# Required work
List each line of the data that holds the string "PART", please.

# Extracted records

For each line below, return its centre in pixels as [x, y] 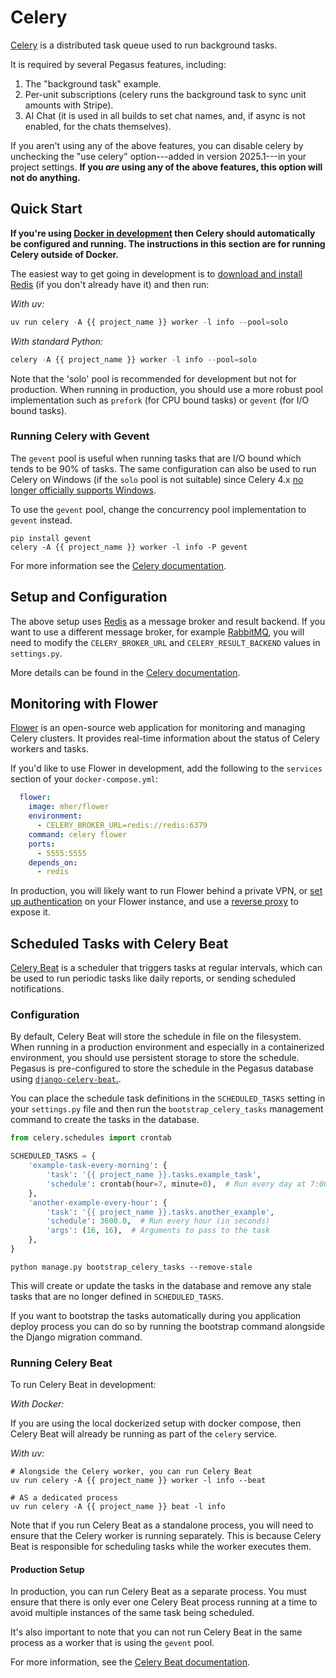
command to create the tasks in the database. [105, 1120]
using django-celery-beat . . [66, 1079]
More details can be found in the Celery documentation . [125, 672]
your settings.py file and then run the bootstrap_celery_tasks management [167, 1109]
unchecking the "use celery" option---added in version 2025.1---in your [158, 156]
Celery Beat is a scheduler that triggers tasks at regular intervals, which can [166, 968]
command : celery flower [78, 834]
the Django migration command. [76, 1337]
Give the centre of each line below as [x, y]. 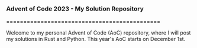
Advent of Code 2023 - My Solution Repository [75, 9]
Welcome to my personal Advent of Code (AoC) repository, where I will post [98, 33]
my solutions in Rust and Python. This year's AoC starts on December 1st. [96, 39]
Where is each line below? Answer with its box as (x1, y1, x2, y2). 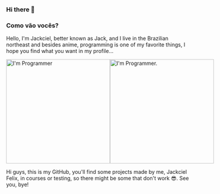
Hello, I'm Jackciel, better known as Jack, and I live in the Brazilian (6, 35, 169, 42)
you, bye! (6, 181, 29, 188)
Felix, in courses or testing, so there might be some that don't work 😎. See (6, 175, 189, 182)
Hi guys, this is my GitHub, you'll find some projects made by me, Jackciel (6, 168, 187, 176)
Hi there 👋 (6, 5, 36, 14)
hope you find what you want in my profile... (6, 48, 114, 55)
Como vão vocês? (6, 21, 59, 29)
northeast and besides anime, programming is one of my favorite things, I (6, 41, 186, 48)
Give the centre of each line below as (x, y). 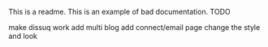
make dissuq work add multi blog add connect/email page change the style (134, 27)
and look (23, 36)
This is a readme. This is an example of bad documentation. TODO (120, 12)
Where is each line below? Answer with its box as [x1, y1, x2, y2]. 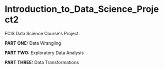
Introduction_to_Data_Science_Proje [4, 3, 159, 15]
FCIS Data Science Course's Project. [4, 30, 80, 36]
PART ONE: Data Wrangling [4, 40, 61, 46]
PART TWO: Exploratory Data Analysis [4, 50, 84, 56]
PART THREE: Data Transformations [4, 59, 79, 65]
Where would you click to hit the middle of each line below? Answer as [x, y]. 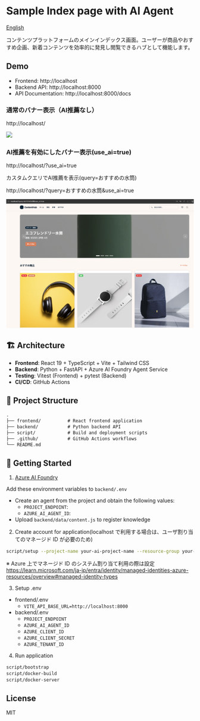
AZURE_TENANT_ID [44, 645]
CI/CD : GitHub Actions [42, 382]
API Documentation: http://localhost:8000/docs [73, 93]
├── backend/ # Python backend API [63, 427]
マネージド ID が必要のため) [59, 539]
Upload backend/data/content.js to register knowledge [82, 519]
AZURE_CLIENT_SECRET [49, 638]
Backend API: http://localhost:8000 [58, 87]
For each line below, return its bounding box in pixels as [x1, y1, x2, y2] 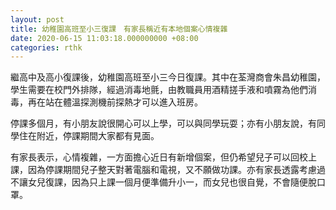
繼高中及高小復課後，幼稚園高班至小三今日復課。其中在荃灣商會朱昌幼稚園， [10, 71, 326, 83]
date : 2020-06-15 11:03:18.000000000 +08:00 [10, 33, 199, 43]
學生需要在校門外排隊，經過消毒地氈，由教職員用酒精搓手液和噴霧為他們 [10, 84, 308, 96]
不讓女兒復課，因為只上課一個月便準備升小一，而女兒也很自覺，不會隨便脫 [10, 176, 317, 188]
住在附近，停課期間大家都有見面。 [18, 130, 160, 142]
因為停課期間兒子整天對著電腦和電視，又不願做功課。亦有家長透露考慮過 [27, 164, 326, 176]
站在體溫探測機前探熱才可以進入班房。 [44, 96, 203, 108]
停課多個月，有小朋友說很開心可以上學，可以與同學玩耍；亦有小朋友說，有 [10, 117, 317, 130]
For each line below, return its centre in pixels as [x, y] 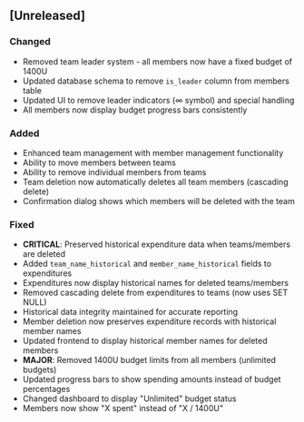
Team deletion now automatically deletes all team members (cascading [155, 182]
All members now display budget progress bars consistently [135, 110]
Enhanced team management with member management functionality [153, 152]
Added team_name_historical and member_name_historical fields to [147, 264]
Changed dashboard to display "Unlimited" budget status [129, 398]
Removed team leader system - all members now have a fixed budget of [157, 61]
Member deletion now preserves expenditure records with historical [149, 321]
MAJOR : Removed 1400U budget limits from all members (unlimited [149, 360]
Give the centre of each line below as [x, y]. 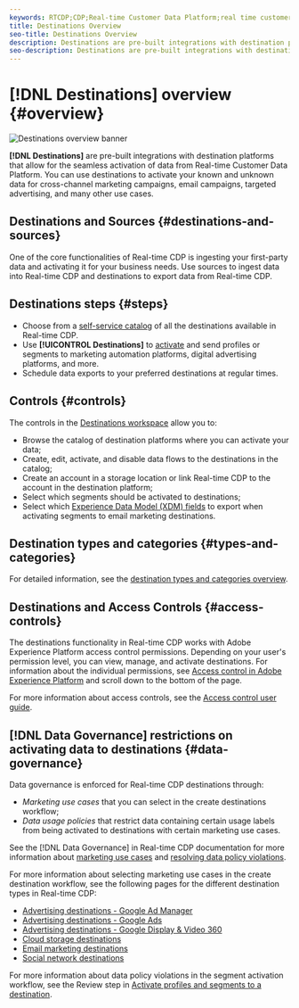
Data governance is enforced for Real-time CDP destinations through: [137, 784]
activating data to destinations [96, 749]
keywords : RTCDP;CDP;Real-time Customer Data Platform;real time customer [151, 17]
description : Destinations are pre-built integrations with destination [147, 42]
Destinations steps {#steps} [89, 304]
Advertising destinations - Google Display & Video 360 [122, 930]
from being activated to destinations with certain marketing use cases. [151, 830]
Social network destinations [73, 958]
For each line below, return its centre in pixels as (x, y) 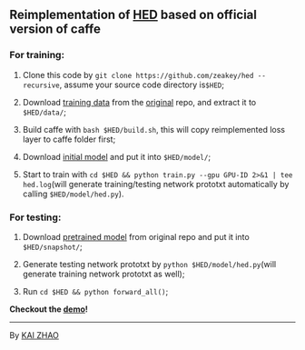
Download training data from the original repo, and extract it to (139, 102)
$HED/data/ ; (44, 112)
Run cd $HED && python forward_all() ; (95, 291)
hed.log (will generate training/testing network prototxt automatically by (156, 184)
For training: (37, 55)
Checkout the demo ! (49, 309)
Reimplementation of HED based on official (133, 15)
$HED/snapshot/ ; (53, 246)
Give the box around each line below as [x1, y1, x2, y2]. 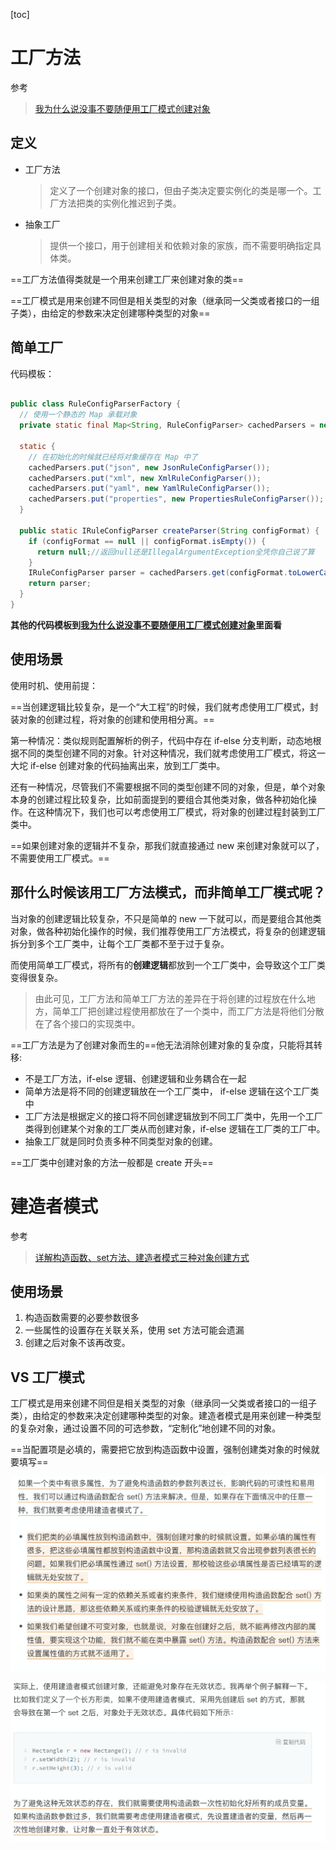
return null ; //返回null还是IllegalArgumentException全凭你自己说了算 [36, 547, 315, 557]
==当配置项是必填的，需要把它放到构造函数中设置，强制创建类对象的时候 [10, 1444, 312, 1456]
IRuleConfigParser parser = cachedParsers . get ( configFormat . [28, 568, 288, 578]
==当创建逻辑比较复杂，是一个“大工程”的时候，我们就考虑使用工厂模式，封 [10, 700, 319, 713]
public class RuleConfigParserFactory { [10, 399, 182, 409]
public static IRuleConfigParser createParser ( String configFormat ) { [19, 525, 320, 536]
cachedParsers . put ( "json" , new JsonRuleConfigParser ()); [28, 462, 271, 473]
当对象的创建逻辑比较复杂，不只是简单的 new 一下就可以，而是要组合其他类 [10, 912, 322, 924]
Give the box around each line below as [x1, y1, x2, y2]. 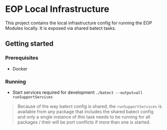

# Written solution
PART ONE: Data Wrangling [4, 40, 61, 46]
PART TWO: Exploratory Data Analysis [4, 50, 84, 56]
PART THREE: Data Transformations [4, 59, 79, 65]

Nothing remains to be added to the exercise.